When I was trying to find closed-form representations for odd zeta-values, I used $$ \Gamma(z) = \frac{e^{-\gamma \cdot z}}{z} \prod_{n=1}^{\infty} \Big( 1 + \frac{z}{n} \Big)^{-1} e^{\frac{z}{n}} $$ and rearranged it to $$ \frac{\Gamma(z)}{e^{-\gamma \cdot z}} = \prod_{n=1}^{\infty} \Big( 1 + \frac{z}{n} \Big)^{-1} e^{z/n}. $$ As we know that $$\prod_{n=1}^{\infty} e^{z/n} = e^{z + z/2 + z/3 + \cdots + z/n} = e^{\zeta(1) z},$$ we can state that $$\prod_{n=1}^{\infty} \Big( 1 + \frac{z}{n} \Big) = \frac{e^{z(\zeta(1) - \gamma)}}{z\Gamma(z)}\qquad\text{(1)}$$ I then stumbled upon the Wikipedia page of Ramanujan Summation (see the bottom of the page), which I used to set $\zeta(1) = \gamma$ (which was, admittedly, a rather dangerous move. Remarkably, things went well eventually. Please don't stop reading). The $z^3$ -coefficient of both sides can now be obtained. Consider \begin{align*} (1-ax)(1-bx) &= 1 - (a+b)x + abx^2\\\ &= 1-(a+b)x + (1/2)((a+b)^2-(a^2+b^2)) \end{align*} and \begin{align*}(1-ax)(1-bx)(1-cx) &= 1 - (a + b + c)x\\\ &\qquad + (1/2)\Bigl((a + b + c)^2 - (a^2 + b^2 + c^2)\Bigr)x^2\\\ &\qquad -(abc)x^3. \end{align*}

We can also set \begin{align*} (abc)x^3 &= (1/3)\Bigl((a^3 + b^3 + c^3) - (a + b + c)\Bigr)\\\ &\qquad + (1/2)(a + b + c)^3 -(a + b + c)(a^2 + b^2 + c^2). \end{align*} It can be proved by induction that the x^3 term of $(1-ax)(1-bx)\cdots(1-nx)$ is equal to \begin{align*} (1/3)&\Bigl((a^3 + b^3 + c^3 +\cdots + n^3) - (a + b + c + \cdots + n)^3\Big)\\\ &\qquad+ (1/2)\Big((a + b + c + \cdots + n)^3 -(a + b + c + \cdots + n)(a^2 + b^2 + c^2 + \cdots + n^2)\Big).\qquad\text{(2)} \end{align*} On the right side of equation (1), the $z^3$-term can be found by looking at the $z^3$ term of the Taylor expansion series of $1/(z \Gamma(z))$, which is $(1/3)\zeta(3) + (1/2)\zeta(2) + (1/6)\gamma^3$. We then use (2) to obtain the equality $$ (1/6)\gamma^3 - (1/2)\gamma \pi^2 - (1/6) \psi^{(2)}(1) = 1/3)\zeta(3) + (1/2)\zeta(2) + (1/6)\gamma^3$$ to find that $$\zeta(3) = - (1/2) \psi^{(2)} (1),$$ (3) which is a true result that has been known (known should be a hyperlink but it isn't for some reason) for quite a long time. The important thing here is that I used $\zeta(1) = \gamma$, which isn't really true. Ramanujan assigned a summation value to the harmonic series (again, see Ramanujan Summation), and apparently it can be used to verify results and perhaps to prove other conjectures/solve problems.

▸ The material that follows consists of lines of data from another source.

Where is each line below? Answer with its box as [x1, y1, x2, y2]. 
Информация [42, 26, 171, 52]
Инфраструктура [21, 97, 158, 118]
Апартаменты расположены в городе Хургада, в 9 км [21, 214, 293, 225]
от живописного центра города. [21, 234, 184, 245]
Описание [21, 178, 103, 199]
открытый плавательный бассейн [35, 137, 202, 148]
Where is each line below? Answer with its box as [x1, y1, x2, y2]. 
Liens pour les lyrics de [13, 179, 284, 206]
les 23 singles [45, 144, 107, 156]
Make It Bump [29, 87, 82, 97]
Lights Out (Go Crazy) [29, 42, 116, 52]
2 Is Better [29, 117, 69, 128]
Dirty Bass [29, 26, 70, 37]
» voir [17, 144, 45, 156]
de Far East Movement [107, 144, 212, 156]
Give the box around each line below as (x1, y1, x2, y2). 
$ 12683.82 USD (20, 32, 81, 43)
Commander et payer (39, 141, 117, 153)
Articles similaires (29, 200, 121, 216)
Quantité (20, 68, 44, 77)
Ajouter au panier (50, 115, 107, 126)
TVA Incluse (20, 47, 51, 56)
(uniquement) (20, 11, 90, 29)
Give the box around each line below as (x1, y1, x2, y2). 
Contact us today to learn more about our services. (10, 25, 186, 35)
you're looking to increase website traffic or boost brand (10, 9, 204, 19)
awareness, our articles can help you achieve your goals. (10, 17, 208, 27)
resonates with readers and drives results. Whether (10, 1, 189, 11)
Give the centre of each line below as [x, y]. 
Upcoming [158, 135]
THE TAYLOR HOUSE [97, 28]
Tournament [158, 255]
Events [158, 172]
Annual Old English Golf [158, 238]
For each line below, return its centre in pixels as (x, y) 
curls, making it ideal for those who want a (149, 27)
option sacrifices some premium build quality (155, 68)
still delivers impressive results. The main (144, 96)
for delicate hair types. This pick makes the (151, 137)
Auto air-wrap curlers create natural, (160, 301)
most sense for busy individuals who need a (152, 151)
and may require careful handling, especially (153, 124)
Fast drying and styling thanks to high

My first question is: Is this a legitimate way to prove (3) ?

Generalizing this question:

When and how are divergent series and their summation values used in mathematics? What are the 'rules' when dealing with summed divergent series and using them to (try to) find new results?

Thanks,

Max

As I suspect someone (I was thinking of Qiaochu Yuan himself) will add this too, I will add this question for him/her, as it is somewhat related.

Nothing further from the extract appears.